======== Supplied data

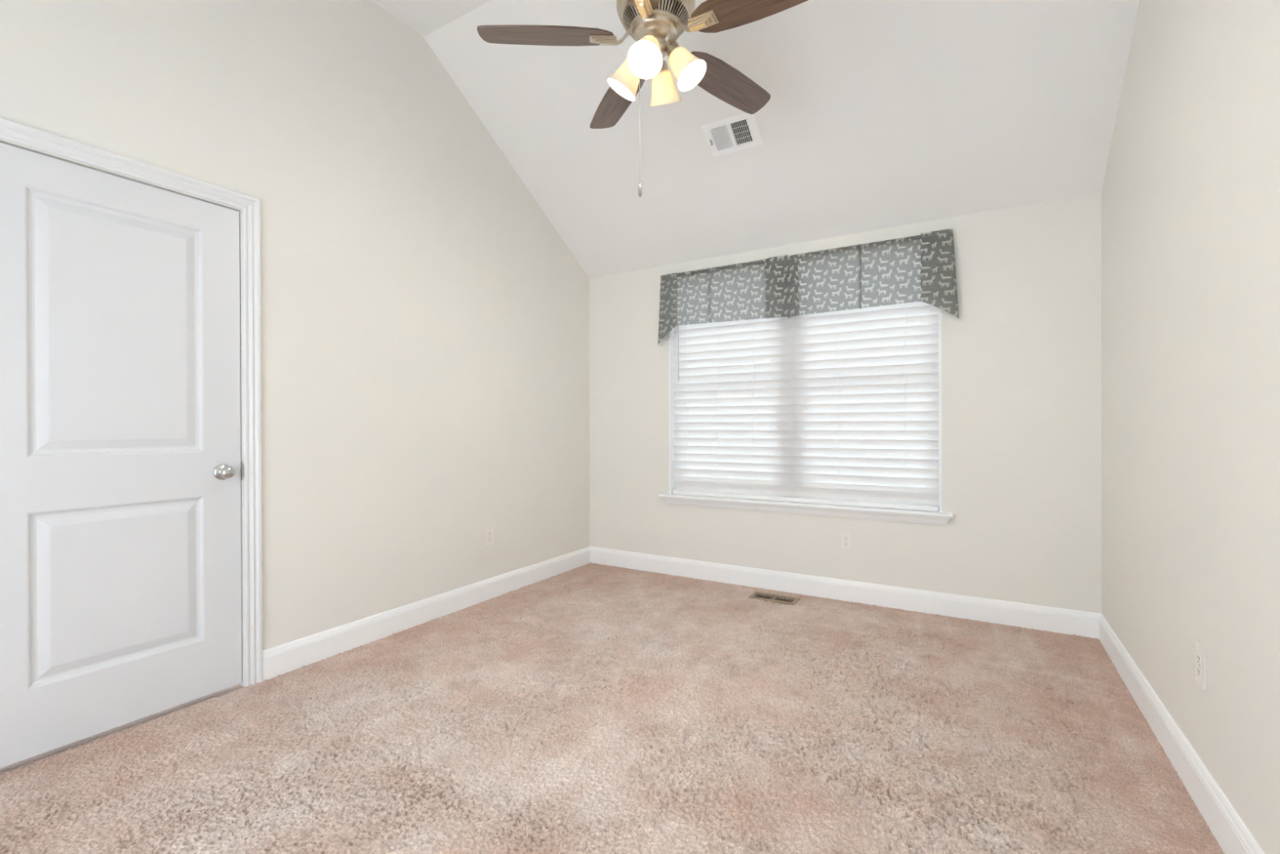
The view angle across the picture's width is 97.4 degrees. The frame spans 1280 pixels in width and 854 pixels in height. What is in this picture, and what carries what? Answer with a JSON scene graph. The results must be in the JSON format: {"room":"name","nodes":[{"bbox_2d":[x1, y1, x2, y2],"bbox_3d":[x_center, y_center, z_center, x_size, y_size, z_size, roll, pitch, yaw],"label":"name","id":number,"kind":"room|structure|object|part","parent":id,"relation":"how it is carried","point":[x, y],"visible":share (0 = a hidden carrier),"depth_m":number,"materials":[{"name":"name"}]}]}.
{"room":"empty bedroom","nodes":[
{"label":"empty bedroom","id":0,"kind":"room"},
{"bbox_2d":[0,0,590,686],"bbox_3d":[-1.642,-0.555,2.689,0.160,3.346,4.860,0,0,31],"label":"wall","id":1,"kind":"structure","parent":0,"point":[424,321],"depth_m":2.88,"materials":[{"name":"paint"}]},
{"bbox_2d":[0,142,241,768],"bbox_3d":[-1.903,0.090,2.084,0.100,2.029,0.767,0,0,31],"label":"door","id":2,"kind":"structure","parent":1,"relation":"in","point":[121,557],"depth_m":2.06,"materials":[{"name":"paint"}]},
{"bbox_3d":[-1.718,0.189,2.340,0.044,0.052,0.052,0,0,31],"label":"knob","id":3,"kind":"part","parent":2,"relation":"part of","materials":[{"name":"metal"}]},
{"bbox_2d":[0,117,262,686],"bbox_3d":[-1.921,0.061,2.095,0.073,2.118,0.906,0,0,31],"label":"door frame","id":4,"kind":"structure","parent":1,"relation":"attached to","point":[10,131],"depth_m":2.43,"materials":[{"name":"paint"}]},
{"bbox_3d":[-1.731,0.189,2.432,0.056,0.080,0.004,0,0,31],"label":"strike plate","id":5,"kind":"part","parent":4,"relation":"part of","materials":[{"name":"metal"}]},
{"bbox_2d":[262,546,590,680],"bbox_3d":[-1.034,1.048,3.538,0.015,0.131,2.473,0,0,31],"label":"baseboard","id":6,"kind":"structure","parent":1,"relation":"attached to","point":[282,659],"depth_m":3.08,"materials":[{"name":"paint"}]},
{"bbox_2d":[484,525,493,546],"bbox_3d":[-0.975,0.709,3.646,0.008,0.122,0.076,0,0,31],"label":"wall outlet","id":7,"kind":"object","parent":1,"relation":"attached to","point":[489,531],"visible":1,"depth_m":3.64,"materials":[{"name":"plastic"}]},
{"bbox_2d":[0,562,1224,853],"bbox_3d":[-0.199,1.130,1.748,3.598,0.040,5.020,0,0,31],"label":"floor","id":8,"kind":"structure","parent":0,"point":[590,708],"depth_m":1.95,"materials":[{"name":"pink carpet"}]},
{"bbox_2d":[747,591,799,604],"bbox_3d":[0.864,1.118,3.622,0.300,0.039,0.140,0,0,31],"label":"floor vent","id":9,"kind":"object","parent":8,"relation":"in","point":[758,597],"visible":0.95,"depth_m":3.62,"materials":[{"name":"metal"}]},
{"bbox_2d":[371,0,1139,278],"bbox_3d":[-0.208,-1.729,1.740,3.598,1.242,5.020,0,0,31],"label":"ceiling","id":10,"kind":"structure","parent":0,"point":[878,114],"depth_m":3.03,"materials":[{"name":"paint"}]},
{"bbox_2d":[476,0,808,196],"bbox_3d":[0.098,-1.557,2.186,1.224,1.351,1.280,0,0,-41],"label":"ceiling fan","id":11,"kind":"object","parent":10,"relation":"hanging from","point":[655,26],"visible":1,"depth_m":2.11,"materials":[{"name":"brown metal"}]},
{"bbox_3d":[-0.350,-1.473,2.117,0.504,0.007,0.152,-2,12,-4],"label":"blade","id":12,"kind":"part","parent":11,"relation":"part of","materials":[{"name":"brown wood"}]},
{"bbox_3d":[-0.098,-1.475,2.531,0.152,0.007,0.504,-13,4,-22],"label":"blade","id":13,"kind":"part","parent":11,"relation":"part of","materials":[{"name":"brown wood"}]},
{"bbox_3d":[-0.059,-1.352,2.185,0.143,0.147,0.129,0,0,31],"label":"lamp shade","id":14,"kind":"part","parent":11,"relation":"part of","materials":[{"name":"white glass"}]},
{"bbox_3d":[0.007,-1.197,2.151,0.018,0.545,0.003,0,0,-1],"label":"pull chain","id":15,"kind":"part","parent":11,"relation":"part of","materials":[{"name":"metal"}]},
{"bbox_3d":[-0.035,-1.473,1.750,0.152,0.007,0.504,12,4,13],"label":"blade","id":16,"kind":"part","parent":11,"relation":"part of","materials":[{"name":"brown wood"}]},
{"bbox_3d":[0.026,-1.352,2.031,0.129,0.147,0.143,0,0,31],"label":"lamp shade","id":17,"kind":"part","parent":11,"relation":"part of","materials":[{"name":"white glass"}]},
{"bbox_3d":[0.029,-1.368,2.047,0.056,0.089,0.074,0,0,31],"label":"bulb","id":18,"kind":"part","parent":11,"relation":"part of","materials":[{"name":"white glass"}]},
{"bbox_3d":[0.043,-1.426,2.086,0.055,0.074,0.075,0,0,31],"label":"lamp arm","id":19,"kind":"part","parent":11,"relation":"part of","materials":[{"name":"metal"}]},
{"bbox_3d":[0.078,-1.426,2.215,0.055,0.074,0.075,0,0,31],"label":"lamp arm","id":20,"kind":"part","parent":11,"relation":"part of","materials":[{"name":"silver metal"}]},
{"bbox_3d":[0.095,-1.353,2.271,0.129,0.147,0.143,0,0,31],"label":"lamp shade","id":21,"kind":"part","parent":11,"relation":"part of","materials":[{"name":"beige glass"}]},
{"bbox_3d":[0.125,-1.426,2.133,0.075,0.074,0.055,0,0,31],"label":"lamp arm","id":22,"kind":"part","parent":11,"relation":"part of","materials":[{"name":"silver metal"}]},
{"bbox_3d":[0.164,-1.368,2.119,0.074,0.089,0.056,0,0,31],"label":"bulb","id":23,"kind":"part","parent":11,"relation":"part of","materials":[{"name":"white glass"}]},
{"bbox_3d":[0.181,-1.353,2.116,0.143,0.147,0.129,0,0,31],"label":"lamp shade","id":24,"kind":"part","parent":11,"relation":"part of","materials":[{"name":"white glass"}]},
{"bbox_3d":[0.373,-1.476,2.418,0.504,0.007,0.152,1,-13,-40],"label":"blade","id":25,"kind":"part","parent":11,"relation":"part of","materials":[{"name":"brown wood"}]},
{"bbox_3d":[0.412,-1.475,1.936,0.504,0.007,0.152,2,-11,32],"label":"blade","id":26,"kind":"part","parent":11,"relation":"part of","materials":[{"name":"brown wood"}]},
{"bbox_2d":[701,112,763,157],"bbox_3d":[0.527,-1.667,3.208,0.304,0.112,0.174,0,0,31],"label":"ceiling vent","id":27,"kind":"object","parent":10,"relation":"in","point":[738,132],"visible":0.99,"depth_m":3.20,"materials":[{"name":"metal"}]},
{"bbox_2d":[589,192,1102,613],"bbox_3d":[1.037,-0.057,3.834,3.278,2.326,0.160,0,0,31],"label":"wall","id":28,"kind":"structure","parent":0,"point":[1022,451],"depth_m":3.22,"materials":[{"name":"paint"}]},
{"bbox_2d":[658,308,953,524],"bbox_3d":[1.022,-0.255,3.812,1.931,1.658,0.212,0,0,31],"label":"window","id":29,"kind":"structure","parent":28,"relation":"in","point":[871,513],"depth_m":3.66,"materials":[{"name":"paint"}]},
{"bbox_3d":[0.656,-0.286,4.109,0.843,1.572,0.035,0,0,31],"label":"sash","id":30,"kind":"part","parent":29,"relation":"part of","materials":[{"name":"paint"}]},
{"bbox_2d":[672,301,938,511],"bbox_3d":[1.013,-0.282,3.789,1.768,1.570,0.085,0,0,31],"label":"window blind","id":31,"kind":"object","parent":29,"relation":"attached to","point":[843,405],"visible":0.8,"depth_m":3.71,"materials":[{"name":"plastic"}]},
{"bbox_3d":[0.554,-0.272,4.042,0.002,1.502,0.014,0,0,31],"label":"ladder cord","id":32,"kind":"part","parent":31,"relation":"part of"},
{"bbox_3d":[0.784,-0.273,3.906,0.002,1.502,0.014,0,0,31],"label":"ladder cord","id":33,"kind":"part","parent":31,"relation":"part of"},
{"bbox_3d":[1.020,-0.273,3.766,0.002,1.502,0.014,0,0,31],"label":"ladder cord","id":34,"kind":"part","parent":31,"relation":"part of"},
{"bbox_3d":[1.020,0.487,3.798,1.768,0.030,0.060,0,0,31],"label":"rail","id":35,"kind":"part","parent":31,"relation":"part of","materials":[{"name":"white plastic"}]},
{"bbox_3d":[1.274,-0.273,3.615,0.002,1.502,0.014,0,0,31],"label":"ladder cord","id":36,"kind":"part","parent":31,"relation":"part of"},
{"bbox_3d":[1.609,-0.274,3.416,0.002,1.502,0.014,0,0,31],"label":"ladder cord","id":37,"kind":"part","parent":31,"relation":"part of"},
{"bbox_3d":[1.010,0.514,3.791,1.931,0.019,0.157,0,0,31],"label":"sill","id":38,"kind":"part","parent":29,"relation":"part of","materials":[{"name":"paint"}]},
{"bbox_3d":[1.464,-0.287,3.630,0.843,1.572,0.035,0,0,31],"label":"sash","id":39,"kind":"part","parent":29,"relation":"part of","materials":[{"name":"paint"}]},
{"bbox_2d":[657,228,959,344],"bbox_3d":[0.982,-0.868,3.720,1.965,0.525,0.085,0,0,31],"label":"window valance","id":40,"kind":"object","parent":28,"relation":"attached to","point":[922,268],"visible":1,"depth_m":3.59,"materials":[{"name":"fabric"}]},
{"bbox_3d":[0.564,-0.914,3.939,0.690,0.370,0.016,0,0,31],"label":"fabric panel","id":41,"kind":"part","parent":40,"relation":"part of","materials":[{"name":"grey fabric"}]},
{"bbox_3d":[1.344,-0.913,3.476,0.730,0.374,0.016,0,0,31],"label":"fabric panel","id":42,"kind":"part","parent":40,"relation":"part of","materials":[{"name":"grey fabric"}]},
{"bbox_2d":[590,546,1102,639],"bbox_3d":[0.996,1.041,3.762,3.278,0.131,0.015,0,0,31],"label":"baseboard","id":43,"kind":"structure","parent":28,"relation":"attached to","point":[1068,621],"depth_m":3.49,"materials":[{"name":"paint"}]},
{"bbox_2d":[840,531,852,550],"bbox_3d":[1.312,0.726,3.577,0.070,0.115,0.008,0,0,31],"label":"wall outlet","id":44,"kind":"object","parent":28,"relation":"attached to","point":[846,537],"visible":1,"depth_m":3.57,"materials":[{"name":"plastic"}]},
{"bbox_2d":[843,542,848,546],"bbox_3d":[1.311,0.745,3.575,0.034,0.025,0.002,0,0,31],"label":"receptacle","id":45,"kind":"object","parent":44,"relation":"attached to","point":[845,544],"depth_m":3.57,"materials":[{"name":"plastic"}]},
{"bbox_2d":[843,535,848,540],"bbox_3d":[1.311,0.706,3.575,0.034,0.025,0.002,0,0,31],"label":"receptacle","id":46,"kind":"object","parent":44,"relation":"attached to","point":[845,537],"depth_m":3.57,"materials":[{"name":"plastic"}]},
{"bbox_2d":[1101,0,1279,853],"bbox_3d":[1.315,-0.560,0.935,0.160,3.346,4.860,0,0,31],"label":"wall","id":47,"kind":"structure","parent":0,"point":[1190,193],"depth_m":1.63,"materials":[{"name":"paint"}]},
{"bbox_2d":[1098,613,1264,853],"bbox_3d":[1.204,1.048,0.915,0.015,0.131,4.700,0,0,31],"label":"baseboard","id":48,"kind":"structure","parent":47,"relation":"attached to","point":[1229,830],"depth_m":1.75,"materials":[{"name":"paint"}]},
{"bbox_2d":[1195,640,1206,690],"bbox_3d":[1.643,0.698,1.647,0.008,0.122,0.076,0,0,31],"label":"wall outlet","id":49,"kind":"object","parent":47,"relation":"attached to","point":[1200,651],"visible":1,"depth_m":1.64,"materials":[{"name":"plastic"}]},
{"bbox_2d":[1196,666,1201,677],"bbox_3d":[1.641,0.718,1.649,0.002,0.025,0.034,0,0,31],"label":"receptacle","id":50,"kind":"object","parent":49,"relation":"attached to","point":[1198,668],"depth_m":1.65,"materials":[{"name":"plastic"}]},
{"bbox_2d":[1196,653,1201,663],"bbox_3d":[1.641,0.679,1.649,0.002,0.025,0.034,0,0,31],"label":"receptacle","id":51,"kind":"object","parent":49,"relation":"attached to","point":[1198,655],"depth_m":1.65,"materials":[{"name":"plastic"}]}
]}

================

The problem: Find the word "panel" in the records. Copy every line it appears in.

Solution:
{"bbox_3d":[0.564,-0.914,3.939,0.690,0.370,0.016,0,0,31],"label":"fabric panel","id":41,"kind":"part","parent":40,"relation":"part of","materials":[{"name":"grey fabric"}]},
{"bbox_3d":[1.344,-0.913,3.476,0.730,0.374,0.016,0,0,31],"label":"fabric panel","id":42,"kind":"part","parent":40,"relation":"part of","materials":[{"name":"grey fabric"}]},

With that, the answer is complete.